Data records

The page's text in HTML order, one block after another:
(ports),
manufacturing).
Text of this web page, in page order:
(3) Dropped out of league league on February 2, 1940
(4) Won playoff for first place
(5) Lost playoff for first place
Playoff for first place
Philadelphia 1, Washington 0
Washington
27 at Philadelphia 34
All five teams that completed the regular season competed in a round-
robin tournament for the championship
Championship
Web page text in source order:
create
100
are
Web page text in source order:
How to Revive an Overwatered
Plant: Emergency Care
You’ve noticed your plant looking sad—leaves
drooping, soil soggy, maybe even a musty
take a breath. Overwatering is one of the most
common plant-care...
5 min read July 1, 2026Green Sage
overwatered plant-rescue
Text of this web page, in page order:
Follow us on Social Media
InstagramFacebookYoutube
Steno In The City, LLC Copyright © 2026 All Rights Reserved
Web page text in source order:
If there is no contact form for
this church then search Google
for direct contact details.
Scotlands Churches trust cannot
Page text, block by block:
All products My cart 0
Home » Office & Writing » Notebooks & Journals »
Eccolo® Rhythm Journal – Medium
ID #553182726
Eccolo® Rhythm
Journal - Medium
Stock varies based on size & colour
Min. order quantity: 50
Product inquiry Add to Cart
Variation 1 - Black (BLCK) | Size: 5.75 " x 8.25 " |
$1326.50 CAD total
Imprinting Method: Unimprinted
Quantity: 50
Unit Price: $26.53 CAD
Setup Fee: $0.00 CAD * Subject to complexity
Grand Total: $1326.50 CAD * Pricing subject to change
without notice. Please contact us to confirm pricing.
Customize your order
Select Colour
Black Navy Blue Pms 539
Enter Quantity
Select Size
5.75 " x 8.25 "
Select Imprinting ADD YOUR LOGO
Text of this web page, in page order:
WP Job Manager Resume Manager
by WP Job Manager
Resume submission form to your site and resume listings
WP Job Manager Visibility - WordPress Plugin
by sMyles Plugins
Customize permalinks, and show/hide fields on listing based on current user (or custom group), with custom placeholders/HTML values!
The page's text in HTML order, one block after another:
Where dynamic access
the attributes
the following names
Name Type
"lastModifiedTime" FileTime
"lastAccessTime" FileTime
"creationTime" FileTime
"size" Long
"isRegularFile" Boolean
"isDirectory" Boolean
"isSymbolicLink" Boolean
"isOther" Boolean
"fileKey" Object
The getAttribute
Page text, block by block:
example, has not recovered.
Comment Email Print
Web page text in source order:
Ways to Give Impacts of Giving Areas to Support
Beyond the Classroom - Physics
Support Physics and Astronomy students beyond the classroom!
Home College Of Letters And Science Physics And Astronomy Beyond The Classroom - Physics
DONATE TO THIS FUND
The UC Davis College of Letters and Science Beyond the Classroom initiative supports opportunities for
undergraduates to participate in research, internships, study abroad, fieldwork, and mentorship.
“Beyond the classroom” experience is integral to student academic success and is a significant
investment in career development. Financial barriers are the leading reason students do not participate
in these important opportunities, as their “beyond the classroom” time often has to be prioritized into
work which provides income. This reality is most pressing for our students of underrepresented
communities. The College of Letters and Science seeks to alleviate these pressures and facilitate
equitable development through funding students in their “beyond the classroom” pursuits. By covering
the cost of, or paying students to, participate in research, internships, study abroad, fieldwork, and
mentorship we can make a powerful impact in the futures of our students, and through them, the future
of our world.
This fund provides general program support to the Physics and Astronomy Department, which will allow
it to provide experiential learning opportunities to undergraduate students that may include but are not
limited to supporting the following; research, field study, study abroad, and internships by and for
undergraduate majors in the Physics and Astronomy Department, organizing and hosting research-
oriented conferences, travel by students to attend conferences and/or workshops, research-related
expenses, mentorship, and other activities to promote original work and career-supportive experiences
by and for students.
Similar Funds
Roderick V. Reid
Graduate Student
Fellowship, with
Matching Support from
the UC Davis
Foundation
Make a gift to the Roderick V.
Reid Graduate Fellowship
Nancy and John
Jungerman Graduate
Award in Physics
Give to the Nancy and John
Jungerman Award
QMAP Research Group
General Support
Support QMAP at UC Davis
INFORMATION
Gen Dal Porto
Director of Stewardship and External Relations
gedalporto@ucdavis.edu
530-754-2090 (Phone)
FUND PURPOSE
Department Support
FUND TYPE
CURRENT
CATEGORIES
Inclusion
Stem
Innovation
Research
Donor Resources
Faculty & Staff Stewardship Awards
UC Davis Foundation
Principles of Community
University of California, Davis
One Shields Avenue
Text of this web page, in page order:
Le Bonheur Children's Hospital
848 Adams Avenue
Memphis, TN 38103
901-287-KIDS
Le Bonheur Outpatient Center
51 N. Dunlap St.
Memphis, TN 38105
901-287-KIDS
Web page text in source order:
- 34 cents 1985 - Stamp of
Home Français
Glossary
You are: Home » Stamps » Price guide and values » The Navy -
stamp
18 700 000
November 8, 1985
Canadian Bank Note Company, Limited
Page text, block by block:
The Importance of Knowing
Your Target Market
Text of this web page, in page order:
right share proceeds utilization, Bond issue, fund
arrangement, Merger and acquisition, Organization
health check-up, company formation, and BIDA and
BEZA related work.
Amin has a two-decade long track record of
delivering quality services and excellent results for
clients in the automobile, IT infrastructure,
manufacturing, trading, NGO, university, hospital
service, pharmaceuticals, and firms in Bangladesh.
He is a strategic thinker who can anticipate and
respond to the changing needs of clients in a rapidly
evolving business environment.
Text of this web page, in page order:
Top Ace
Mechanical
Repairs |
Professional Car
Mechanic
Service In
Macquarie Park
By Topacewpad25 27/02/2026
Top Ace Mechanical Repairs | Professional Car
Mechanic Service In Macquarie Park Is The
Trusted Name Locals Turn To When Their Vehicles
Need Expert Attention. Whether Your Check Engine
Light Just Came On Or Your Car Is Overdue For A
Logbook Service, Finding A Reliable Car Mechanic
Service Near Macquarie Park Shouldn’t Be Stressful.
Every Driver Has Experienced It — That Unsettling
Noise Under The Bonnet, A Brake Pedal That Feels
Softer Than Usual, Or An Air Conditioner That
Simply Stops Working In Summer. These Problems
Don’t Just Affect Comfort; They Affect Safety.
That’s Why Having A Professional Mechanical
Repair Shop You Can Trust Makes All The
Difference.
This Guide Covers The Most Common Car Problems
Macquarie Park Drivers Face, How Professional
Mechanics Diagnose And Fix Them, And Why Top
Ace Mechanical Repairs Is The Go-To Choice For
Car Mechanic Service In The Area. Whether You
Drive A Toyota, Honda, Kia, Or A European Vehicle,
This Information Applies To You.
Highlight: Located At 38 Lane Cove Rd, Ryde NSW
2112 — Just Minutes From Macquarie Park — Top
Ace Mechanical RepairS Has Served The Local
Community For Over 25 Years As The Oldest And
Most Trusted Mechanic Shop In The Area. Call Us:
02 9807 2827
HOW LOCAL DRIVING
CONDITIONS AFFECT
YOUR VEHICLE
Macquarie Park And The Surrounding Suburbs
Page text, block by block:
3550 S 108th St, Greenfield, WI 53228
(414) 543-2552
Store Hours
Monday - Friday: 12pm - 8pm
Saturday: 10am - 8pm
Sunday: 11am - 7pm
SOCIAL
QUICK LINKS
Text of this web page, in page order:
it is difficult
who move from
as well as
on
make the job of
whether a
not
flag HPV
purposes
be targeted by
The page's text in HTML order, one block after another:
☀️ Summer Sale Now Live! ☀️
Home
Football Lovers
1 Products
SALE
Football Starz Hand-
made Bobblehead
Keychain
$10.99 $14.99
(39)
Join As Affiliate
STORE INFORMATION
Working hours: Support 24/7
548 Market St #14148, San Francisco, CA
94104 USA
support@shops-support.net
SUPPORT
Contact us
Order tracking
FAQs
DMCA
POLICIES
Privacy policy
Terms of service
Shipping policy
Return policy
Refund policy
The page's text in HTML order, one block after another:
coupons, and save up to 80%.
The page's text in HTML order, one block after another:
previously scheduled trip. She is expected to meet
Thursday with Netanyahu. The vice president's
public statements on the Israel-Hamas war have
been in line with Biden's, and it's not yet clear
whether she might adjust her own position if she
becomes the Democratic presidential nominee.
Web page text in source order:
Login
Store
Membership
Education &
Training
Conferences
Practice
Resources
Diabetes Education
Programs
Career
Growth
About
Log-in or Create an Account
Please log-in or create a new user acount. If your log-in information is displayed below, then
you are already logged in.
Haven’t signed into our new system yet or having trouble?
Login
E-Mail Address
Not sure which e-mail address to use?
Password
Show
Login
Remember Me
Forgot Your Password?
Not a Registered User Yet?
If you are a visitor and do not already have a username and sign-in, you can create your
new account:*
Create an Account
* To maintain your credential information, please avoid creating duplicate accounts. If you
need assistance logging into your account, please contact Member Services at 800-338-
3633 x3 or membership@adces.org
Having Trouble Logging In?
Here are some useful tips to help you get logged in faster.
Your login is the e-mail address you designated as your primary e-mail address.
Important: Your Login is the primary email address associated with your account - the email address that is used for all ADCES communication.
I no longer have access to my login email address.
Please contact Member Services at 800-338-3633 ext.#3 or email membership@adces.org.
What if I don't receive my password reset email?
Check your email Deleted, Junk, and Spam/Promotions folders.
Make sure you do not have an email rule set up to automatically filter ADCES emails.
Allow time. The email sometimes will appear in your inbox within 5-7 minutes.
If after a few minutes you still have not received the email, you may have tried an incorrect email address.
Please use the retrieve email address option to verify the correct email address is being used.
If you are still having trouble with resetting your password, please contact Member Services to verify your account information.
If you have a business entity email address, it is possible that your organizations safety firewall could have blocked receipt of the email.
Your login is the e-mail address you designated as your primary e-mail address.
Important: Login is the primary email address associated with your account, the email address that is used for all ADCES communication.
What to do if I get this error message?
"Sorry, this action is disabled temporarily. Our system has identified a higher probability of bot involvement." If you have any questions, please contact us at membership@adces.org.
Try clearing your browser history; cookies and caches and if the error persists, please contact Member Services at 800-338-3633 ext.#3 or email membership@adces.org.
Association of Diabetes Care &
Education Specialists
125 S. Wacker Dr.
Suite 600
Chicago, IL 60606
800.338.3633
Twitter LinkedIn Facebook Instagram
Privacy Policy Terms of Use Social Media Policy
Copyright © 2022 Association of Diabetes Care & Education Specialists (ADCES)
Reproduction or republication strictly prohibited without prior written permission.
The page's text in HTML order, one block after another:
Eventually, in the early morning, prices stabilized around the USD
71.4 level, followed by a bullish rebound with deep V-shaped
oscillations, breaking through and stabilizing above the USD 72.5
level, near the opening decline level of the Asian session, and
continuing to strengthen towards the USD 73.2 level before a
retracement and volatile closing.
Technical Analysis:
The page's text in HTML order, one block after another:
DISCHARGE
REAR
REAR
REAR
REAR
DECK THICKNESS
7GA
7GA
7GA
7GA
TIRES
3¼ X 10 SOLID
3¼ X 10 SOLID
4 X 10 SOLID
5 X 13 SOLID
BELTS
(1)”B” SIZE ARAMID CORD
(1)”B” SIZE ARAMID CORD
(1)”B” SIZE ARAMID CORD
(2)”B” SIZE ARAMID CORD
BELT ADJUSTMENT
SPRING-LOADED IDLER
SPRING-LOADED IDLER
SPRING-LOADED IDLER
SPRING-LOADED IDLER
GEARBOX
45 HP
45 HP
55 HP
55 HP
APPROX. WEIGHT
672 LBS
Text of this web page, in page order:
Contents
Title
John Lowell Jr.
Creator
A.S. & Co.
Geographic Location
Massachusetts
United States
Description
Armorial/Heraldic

**REQUIRED ACTION**. What lines in the entries above hold "internships"? Copy every one.

**OUTPUT OF THE TASK**.
undergraduates to participate in research, internships, study abroad, fieldwork, and mentorship.
the cost of, or paying students to, participate in research, internships, study abroad, fieldwork, and
limited to supporting the following; research, field study, study abroad, and internships by and for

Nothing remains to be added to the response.